Write all of the entries out again exactly, but not the images.

### [Exercise material]
Content starts

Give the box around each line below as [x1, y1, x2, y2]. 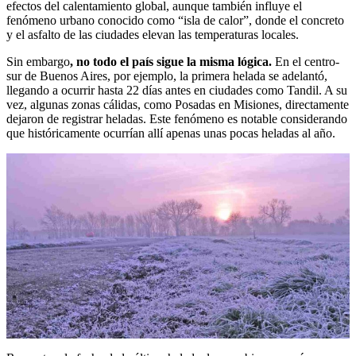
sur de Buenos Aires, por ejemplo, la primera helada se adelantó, [6, 68, 327, 83]
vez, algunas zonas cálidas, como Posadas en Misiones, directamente [6, 97, 349, 111]
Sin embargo [6, 54, 70, 68]
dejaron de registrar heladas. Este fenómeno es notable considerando [6, 111, 347, 126]
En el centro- [272, 54, 339, 68]
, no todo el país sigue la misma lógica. [70, 54, 272, 68]
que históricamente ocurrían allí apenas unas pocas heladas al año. [6, 126, 335, 140]
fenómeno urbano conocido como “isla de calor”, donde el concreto [6, 13, 344, 27]
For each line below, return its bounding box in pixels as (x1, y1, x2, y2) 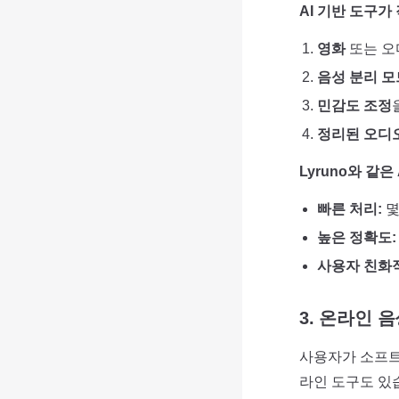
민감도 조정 (317, 98, 392, 113)
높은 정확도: (317, 230, 396, 245)
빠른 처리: (317, 201, 382, 216)
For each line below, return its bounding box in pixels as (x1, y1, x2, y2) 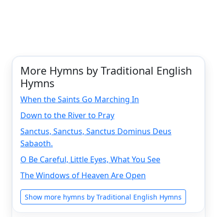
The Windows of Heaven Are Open (20, 170, 146, 181)
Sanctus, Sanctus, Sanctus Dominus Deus (20, 126, 171, 137)
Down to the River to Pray (20, 110, 114, 121)
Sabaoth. (20, 138, 53, 149)
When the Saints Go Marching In (20, 94, 139, 105)
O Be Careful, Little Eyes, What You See (20, 154, 160, 165)
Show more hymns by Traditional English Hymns (25, 192, 182, 202)
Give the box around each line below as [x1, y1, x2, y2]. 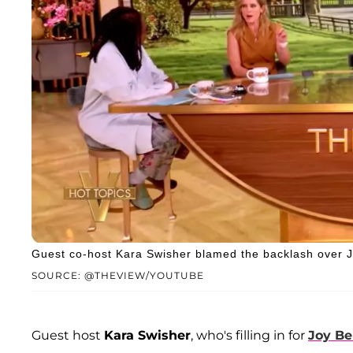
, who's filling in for [191, 327, 308, 343]
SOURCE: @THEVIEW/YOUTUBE [32, 269, 204, 281]
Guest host [32, 327, 104, 343]
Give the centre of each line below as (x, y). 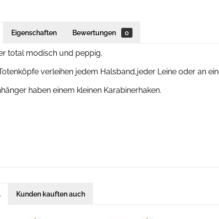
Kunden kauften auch (51, 194)
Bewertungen (95, 33)
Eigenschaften (34, 33)
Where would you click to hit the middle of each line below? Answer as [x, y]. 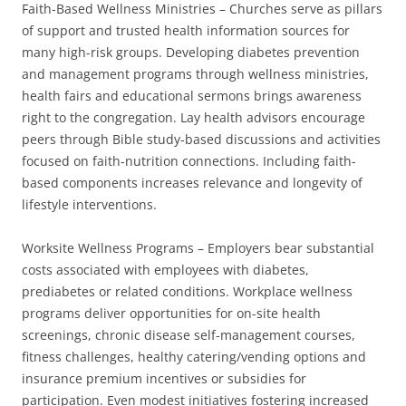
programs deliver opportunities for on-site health [171, 313]
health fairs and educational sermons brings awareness [192, 96]
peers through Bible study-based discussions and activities [201, 139]
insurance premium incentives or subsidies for [164, 378]
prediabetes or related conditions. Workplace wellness [187, 291]
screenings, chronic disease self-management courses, [188, 335]
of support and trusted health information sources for [186, 30]
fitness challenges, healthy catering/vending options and [194, 357]
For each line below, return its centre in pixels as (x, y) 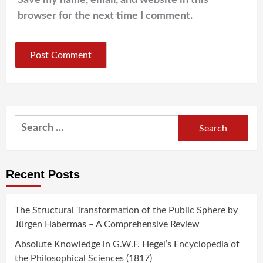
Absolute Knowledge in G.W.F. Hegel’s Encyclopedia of (127, 245)
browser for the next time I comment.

Content ends

### [Task output]
Give the box around each line below as [x1, y1, x2, y2]. 
sur de Buenos Aires, por ejemplo, la primera helada se adelantó, [6, 68, 327, 83]
vez, algunas zonas cálidas, como Posadas en Misiones, directamente [6, 97, 349, 111]
Sin embargo [6, 54, 70, 68]
dejaron de registrar heladas. Este fenómeno es notable considerando [6, 111, 347, 126]
En el centro- [272, 54, 339, 68]
, no todo el país sigue la misma lógica. [70, 54, 272, 68]
que históricamente ocurrían allí apenas unas pocas heladas al año. [6, 126, 335, 140]
fenómeno urbano conocido como “isla de calor”, donde el concreto [6, 13, 344, 27]
For each line below, return its bounding box in pixels as (x1, y1, x2, y2) 
민감도 조정 (317, 98, 392, 113)
높은 정확도: (317, 230, 396, 245)
빠른 처리: (317, 201, 382, 216)
For each line below, return its bounding box in pixels as (x1, y1, x2, y2) 
The Windows of Heaven Are Open (20, 170, 146, 181)
Sanctus, Sanctus, Sanctus Dominus Deus (20, 126, 171, 137)
Down to the River to Pray (20, 110, 114, 121)
Sabaoth. (20, 138, 53, 149)
When the Saints Go Marching In (20, 94, 139, 105)
O Be Careful, Little Eyes, What You See (20, 154, 160, 165)
Show more hymns by Traditional English Hymns (25, 192, 182, 202)
Give the box around each line below as [x1, y1, x2, y2]. 
, who's filling in for [191, 327, 308, 343]
SOURCE: @THEVIEW/YOUTUBE [32, 269, 204, 281]
Guest host [32, 327, 104, 343]
Give the centre of each line below as (x, y). 
Kunden kauften auch (51, 194)
Bewertungen (95, 33)
Eigenschaften (34, 33)
Where would you click to hit the middle of each line below? Answer as [x, y]. 
programs deliver opportunities for on-site health [171, 313]
health fairs and educational sermons brings awareness [192, 96]
peers through Bible study-based discussions and activities [201, 139]
insurance premium incentives or subsidies for [164, 378]
prediabetes or related conditions. Workplace wellness [187, 291]
screenings, chronic disease self-management courses, [188, 335]
of support and trusted health information sources for [186, 30]
fitness challenges, healthy catering/vending options and [194, 357]
For each line below, return its centre in pixels as (x, y) 
Absolute Knowledge in G.W.F. Hegel’s Encyclopedia of (127, 245)
browser for the next time I comment.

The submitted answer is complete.